Flash is built for beginners with a simple API that requires very little deep learning background, and for data scientists, Kagglers, applied ML practitioners and deep learning researchers that want a quick way to get a deep learning baseline with advanced features PyTorch Lightning offers.
Why Flash?¶
For getting started with Deep Learning¶
Easy to learn¶
If you are just getting started with deep learning, Flash offers common deep learning tasks you can use out-of-the-box in a few lines of code, no math, fancy nn.Modules or research experience required!
Easy to scale¶
Flash is built on top of PyTorch Lightning, a powerful deep learning research framework for training models at scale. With the power of Lightning, you can train your flash tasks on any hardware: CPUs, GPUs or TPUs without any code changes.
Easy to upskill¶
If you want to create more complex and customized models, you can refactor any part of flash with PyTorch or PyTorch Lightning components to get all the flexibility you need. Lightning is just organized PyTorch with the unnecessary engineering details abstracted away.
Flash (high-level)
Lightning (mid-level)
PyTorch (low-level)
When you need more flexibility you can build your own tasks or simply use Lightning directly.

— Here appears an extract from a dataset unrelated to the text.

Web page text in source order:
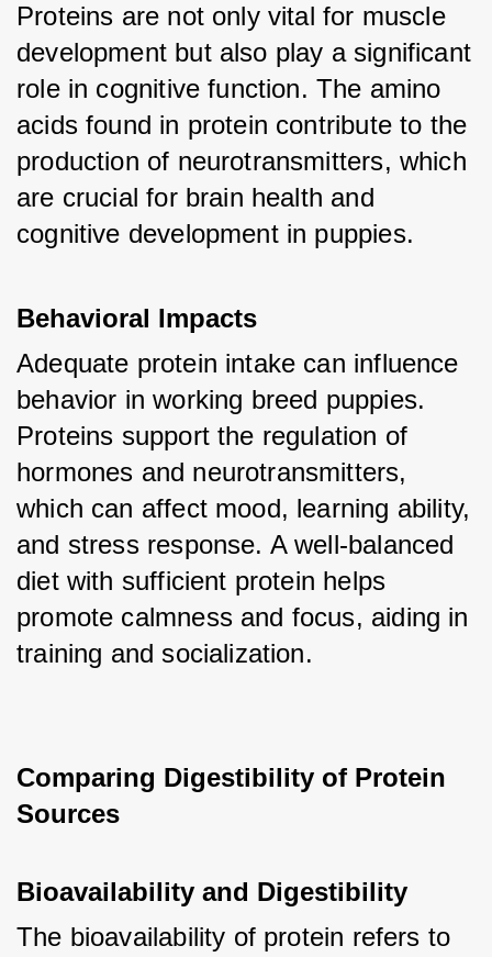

For Deep learning research¶
Quickest way to a baseline¶
PyTorch Lightning is designed to abstract away unnecessary boilerplate, while enabling maximal flexibility. In order to provide full flexibility, solving very common deep learning problems such as classification in Lightning still requires some boilerplate. It can still take quite some time to get a baseline model running on a new dataset or out of domain task. We created Flash to answer our users need for a super quick way to baseline for Lightning using proven backbones for common data patterns. Flash aims to be the easiest starting point for your research- start with a Flash Task to benchmark against, and override any part of flash with Lightning or PyTorch components on your way to SOTA research.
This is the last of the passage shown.